Pony Alpha Unmasked: GLM-5 is Zhipu AI's Open-Source Challenger to Claude and GPT#

For the past week, the AI community has been obsessed with a mystery. A stealth model called "Pony Alpha" appeared on OpenRouter on February 6, 2026 — no branding, no company name, just raw performance that had developers losing their minds on Reddit.

Now the secret is out: Pony Alpha is GLM-5, the next-generation flagship model from Zhipu AI (Z.ai), and it's one of the most impressive open-source AI models ever released.

The Great AI Mystery: What Was Pony Alpha?#

When Pony Alpha first appeared on OpenRouter, nobody knew where it came from. But the clues were there:

The release timing coincided with Zhipu AI's announcement that GLM-5 would launch around Chinese New Year
The output style matched the GLM series
When prompted about its origins, the model identified itself as a GLM model developed by Zhipu
"Pony" references the Year of the Horse in the Chinese zodiac — a playful nod from the team

Reddit threads exploded with speculation. Was it DeepSeek V4? A secret OpenAI experiment? The reveal sent Zhipu AI's stock price surging 60% in two days, pushing its market cap past HKD 150 billion (~$19 billion USD).

GLM-5 by the Numbers#

GLM-5 is a massive leap from its predecessor GLM-4.7. Here's what's under the hood:

Spec	GLM-5	GLM-4.7 (Previous)
Total Parameters	745B	355B
Active Parameters	44B (MoE)	32B
Expert Configuration	256 total / 8 active	—
Context Window	200K tokens	128K
Pre-training Data	28.5T tokens	23T
Training Hardware	Huawei Ascend	Huawei Ascend
License	MIT (Open Source)	MIT

The Mixture of Experts (MoE) architecture means that while GLM-5 has 745 billion total parameters, only 44 billion are active per inference — keeping it fast and cost-efficient despite its massive scale.

Benchmark Performance: Competing with the Best#

GLM-5 doesn't just compete with open-source models — it goes toe-to-toe with the most expensive proprietary models on the planet.

Coding Benchmarks#

Benchmark	GLM-5	Claude Opus 4.5	GPT-5.2
SWE-bench Verified	77.8	80.9	80.0
SWE-bench Multilingual	73.3	77.5	—
Terminal-Bench 2.0	56.2	59.3	54.0

Reasoning Benchmarks#

Benchmark	GLM-5
AIME 2026	92.7
GPQA-Diamond	86.0
Humanity's Last Exam	30.5 (with tools: 50.4)

Agentic Performance#

Benchmark	GLM-5	GPT-5.2
BrowseComp	75.9	65.8
Vending Bench 2	$4,432 (#1 open-source)	—
MCP-Atlas Public Set	67.8	—

On BrowseComp (web browsing tasks), GLM-5 actually surpasses GPT-5.2 by a significant margin.

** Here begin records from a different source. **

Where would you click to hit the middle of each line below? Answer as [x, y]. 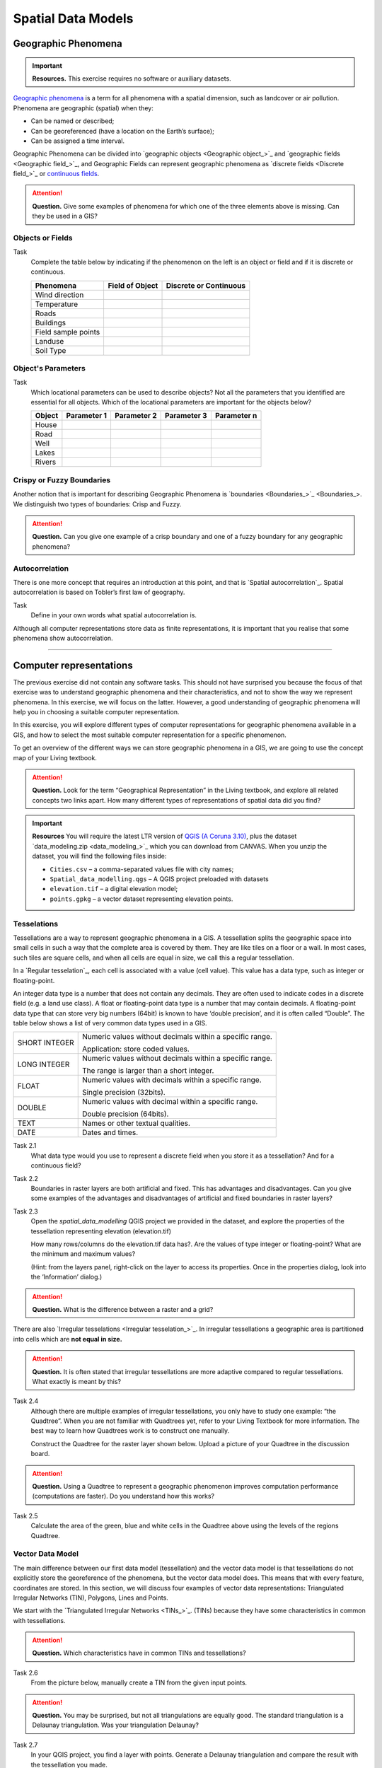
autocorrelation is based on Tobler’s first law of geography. [99, 592]
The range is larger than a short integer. [148, 1071]
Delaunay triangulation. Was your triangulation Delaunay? [116, 1725]
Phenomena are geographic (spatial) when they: [83, 108]
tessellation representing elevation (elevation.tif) [101, 1231]
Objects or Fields [43, 238]
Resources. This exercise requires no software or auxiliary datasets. [132, 78]
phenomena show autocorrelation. [63, 638]
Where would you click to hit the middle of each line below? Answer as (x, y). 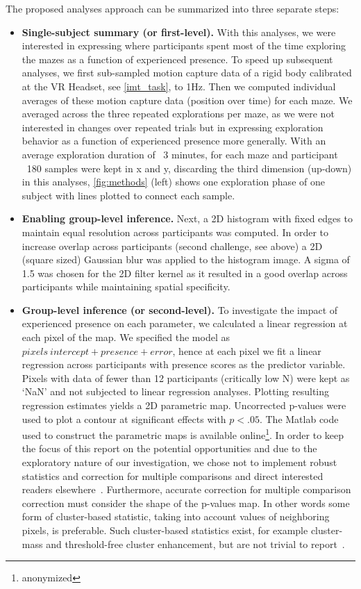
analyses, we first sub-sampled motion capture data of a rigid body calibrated (187, 73)
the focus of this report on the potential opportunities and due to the (169, 448)
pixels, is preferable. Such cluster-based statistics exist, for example (165, 530)
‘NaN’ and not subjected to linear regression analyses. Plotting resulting (176, 391)
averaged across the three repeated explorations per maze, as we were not (178, 114)
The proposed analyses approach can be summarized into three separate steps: (173, 8)
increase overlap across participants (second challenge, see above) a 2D (172, 246)
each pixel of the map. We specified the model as (126, 337)
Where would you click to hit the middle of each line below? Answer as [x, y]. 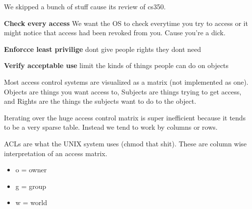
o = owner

It also achieved a record-low hallucination rate according to Z.ai's testing.

What Makes GLM-5 Special?#

1. The "Slime" Reinforcement Learning Framework#

GLM-5 introduces a novel open-source RL infrastructure called Slime. Traditional RL training for large models is slow and bottlenecked. Slime decouples data generation from policy updates, achieving up to 3x higher throughput compared to conventional methods.

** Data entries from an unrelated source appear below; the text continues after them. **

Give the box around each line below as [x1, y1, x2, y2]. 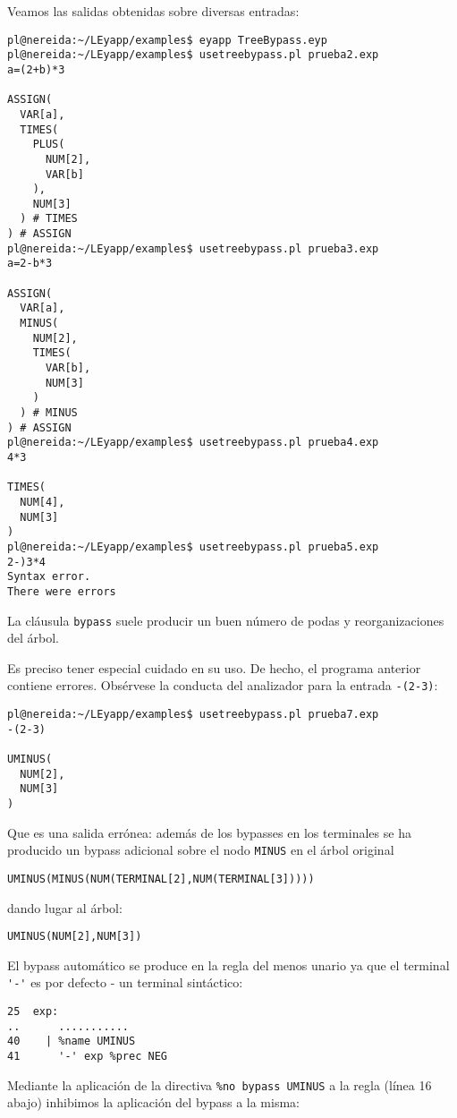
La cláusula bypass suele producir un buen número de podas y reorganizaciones [7, 610, 444, 629]
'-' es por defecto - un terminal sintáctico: [7, 973, 243, 992]
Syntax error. [7, 570, 91, 584]
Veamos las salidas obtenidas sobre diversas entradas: [7, 2, 300, 20]
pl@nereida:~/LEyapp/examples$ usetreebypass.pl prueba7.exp [7, 708, 379, 721]
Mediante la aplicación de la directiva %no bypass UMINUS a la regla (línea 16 [7, 1075, 432, 1094]
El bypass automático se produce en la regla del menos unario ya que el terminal [7, 955, 450, 974]
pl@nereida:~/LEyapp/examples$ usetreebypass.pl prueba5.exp [7, 540, 379, 553]
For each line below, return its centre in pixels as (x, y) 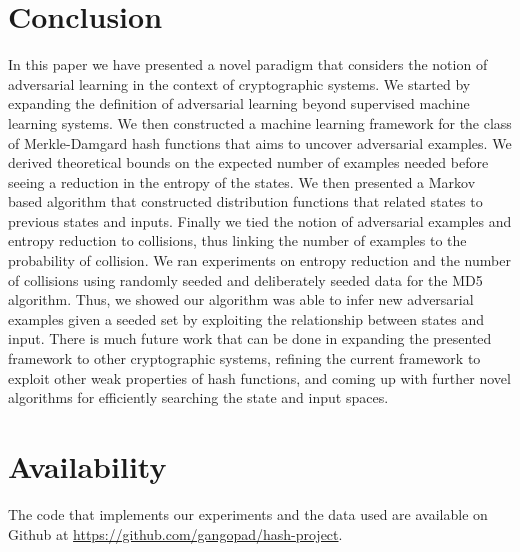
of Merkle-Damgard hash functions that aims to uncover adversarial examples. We (260, 142)
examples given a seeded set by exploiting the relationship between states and (246, 318)
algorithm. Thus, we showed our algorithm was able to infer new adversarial (241, 299)
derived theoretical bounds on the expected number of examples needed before (248, 162)
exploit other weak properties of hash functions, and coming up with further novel (259, 377)
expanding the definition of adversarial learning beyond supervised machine (239, 103)
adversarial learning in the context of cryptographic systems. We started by (239, 83)
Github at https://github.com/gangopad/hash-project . (175, 533)
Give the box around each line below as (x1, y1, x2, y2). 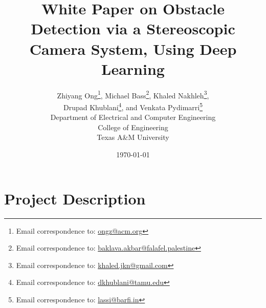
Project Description (4, 188, 146, 209)
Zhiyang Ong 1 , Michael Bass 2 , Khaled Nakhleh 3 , (57, 88, 209, 100)
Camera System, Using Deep (29, 38, 237, 59)
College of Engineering (98, 121, 168, 132)
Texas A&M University (97, 132, 169, 142)
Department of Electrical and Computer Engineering (50, 112, 216, 122)
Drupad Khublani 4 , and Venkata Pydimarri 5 (63, 100, 203, 112)
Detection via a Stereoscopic (31, 18, 235, 39)
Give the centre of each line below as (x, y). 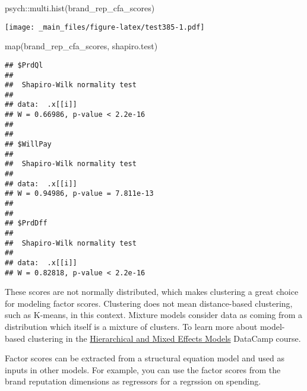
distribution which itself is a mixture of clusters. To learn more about (131, 327)
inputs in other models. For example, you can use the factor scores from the (143, 369)
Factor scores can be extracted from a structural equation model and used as (145, 358)
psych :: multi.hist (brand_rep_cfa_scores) (80, 8)
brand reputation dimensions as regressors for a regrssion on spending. (133, 381)
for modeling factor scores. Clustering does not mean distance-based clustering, (149, 303)
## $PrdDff (26, 223)
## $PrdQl (24, 65)

This isn't just a training trick — it's why GLM-5 excels at long-horizon agentic tasks. The framework specifically optimizes for task completion consistency over superficial metric gaming.

2. DeepSeek Sparse Attention (DSA)#

For the first time in the GLM series, GLM-5 integrates DeepSeek's Sparse Attention mechanism. Traditional transformers suffer from quadratic complexity — doubling context length quadruples computational cost. DSA breaks this ceiling, enabling GLM-5 to handle its full 200K context window without the usual performance degradation.

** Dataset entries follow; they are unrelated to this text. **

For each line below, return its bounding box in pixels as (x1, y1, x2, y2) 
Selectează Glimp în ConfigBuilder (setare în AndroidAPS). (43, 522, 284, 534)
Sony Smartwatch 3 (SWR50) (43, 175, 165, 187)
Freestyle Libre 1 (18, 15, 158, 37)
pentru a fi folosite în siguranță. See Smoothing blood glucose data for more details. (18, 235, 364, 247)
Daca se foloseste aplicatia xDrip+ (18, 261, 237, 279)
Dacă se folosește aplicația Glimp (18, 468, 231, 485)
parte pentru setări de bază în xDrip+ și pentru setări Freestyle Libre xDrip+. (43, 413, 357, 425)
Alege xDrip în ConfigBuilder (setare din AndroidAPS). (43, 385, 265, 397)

3. Built for Agentic Engineering#

Unlike chat-optimized models, GLM-5 is purpose-built for multi-step engineering workflows. In the Vending Bench 2 evaluation (simulating a year-long business operation), GLM-5 demonstrated consistent resource allocation, dynamic strategy adjustment, and risk management across 365 simulated days — ranking #1 among all open-source models.

4. Trained Entirely on Chinese Hardware#

GLM-5 was trained exclusively on Huawei Ascend chips using the MindSpore framework — achieving complete independence from US-manufactured semiconductors. This is a significant milestone for China's domestic AI infrastructure and proves that frontier-level models can be built without NVIDIA hardware.

Pricing: 7x Cheaper Than Claude#

This is where GLM-5 gets really interesting for developers:

Model	Input (per 1M tokens)	Output (per 1M tokens)
GLM-5	$0.80 – $1.00	$2.56 – $3.20
Claude Opus 4.5	$5.00	$25.00
GPT-5.2	$1.25	$10.00

GLM-5 delivers ~90% of Claude Opus 4.5's coding performance at ~14% of the cost. For teams running high-volume AI workloads, the savings are massive.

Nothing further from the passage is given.